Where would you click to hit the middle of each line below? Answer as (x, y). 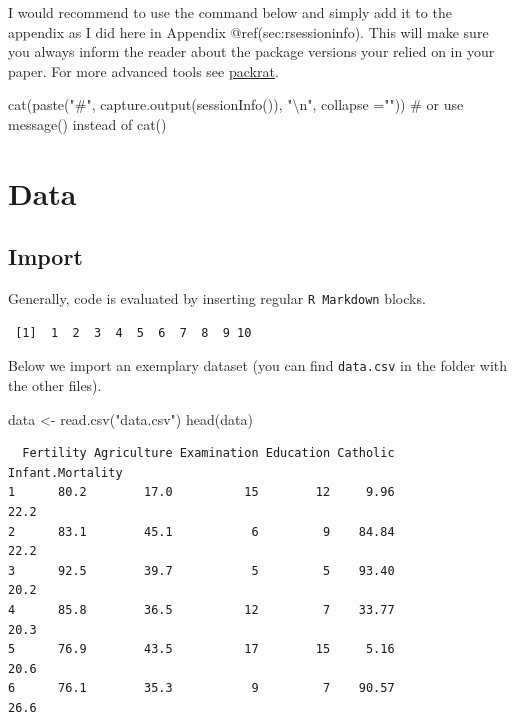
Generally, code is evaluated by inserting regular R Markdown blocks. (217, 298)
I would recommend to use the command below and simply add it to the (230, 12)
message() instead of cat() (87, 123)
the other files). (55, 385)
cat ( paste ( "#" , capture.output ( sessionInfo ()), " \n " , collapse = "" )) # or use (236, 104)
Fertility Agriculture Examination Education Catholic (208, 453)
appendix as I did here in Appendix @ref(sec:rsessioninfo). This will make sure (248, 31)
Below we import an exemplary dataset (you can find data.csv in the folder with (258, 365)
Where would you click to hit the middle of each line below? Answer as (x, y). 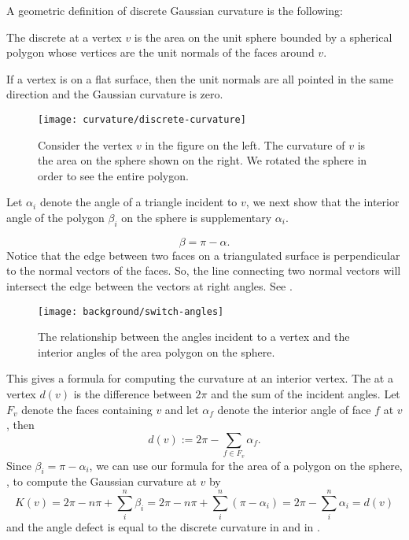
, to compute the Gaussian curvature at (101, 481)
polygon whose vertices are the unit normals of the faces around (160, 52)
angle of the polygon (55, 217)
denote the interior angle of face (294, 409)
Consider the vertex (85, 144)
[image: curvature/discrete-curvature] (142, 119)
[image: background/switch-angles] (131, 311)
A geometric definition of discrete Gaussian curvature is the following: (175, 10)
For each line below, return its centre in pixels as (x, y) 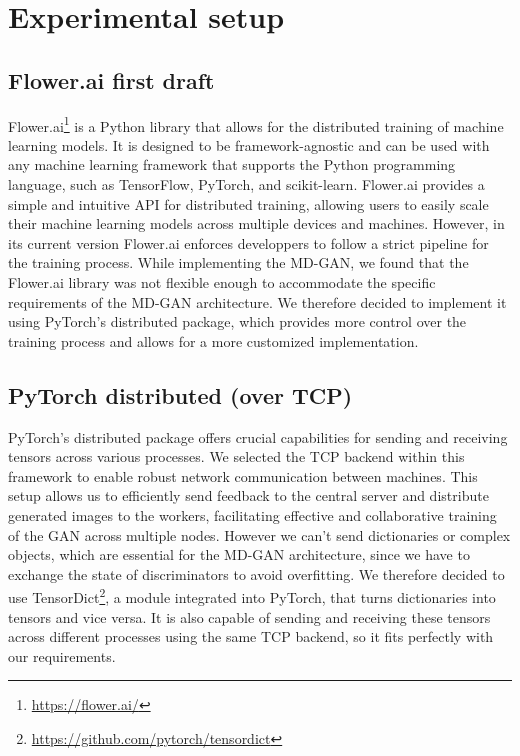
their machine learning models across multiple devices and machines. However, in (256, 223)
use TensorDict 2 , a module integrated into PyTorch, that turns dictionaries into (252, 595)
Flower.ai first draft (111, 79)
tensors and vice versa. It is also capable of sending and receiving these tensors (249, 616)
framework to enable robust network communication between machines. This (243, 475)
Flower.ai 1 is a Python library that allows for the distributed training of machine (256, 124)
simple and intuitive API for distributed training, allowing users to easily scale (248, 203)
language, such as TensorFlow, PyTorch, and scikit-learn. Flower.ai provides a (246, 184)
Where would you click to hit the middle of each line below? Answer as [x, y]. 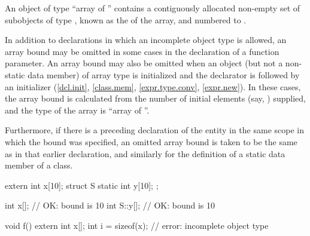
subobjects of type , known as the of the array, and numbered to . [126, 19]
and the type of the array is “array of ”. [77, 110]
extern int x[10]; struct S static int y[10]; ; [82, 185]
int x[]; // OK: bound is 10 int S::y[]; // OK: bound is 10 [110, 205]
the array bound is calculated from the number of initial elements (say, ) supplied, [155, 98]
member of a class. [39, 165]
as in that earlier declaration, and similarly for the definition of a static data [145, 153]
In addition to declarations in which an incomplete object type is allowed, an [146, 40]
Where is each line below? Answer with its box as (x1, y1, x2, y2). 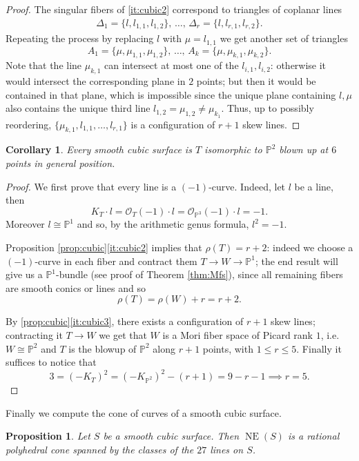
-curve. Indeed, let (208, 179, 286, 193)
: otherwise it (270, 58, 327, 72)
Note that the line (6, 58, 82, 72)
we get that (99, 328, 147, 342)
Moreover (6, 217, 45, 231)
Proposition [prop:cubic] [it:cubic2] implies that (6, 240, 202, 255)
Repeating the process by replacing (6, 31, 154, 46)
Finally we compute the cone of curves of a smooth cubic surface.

_ASSIGNMENT:_
Apart from the pictures, return the records exactly.

_RESULT OF THE TASK:_
Where would you click to hit the middle of each line below? Answer as (x, y). 
Generally, code is evaluated by inserting regular R Markdown blocks. (217, 298)
I would recommend to use the command below and simply add it to the (230, 12)
message() instead of cat() (87, 123)
the other files). (55, 385)
cat ( paste ( "#" , capture.output ( sessionInfo ()), " \n " , collapse = "" )) # or use (236, 104)
Fertility Agriculture Examination Education Catholic (208, 453)
appendix as I did here in Appendix @ref(sec:rsessioninfo). This will make sure (248, 31)
Below we import an exemplary dataset (you can find data.csv in the folder with (258, 365)
Where would you click to hit the middle of each line below? Answer as (x, y). 
, to compute the Gaussian curvature at (101, 481)
polygon whose vertices are the unit normals of the faces around (160, 52)
angle of the polygon (55, 217)
denote the interior angle of face (294, 409)
Consider the vertex (85, 144)
[image: curvature/discrete-curvature] (142, 119)
[image: background/switch-angles] (131, 311)
A geometric definition of discrete Gaussian curvature is the following: (175, 10)
For each line below, return its centre in pixels as (x, y) 
their machine learning models across multiple devices and machines. However, in (256, 223)
use TensorDict 2 , a module integrated into PyTorch, that turns dictionaries into (252, 595)
Flower.ai first draft (111, 79)
tensors and vice versa. It is also capable of sending and receiving these tensors (249, 616)
framework to enable robust network communication between machines. This (243, 475)
Flower.ai 1 is a Python library that allows for the distributed training of machine (256, 124)
simple and intuitive API for distributed training, allowing users to easily scale (248, 203)
language, such as TensorFlow, PyTorch, and scikit-learn. Flower.ai provides a (246, 184)
Where would you click to hit the middle of each line below? Answer as [x, y]. 
subobjects of type , known as the of the array, and numbered to . [126, 19]
and the type of the array is “array of ”. [77, 110]
extern int x[10]; struct S static int y[10]; ; [82, 185]
int x[]; // OK: bound is 10 int S::y[]; // OK: bound is 10 [110, 205]
the array bound is calculated from the number of initial elements (say, ) supplied, [155, 98]
member of a class. [39, 165]
as in that earlier declaration, and similarly for the definition of a static data [145, 153]
In addition to declarations in which an incomplete object type is allowed, an [146, 40]
Where is each line below? Answer with its box as (x1, y1, x2, y2). 
-curve. Indeed, let (208, 179, 286, 193)
: otherwise it (270, 58, 327, 72)
Note that the line (6, 58, 82, 72)
we get that (99, 328, 147, 342)
Moreover (6, 217, 45, 231)
Proposition [prop:cubic] [it:cubic2] implies that (6, 240, 202, 255)
Repeating the process by replacing (6, 31, 154, 46)
Finally we compute the cone of curves of a smooth cubic surface.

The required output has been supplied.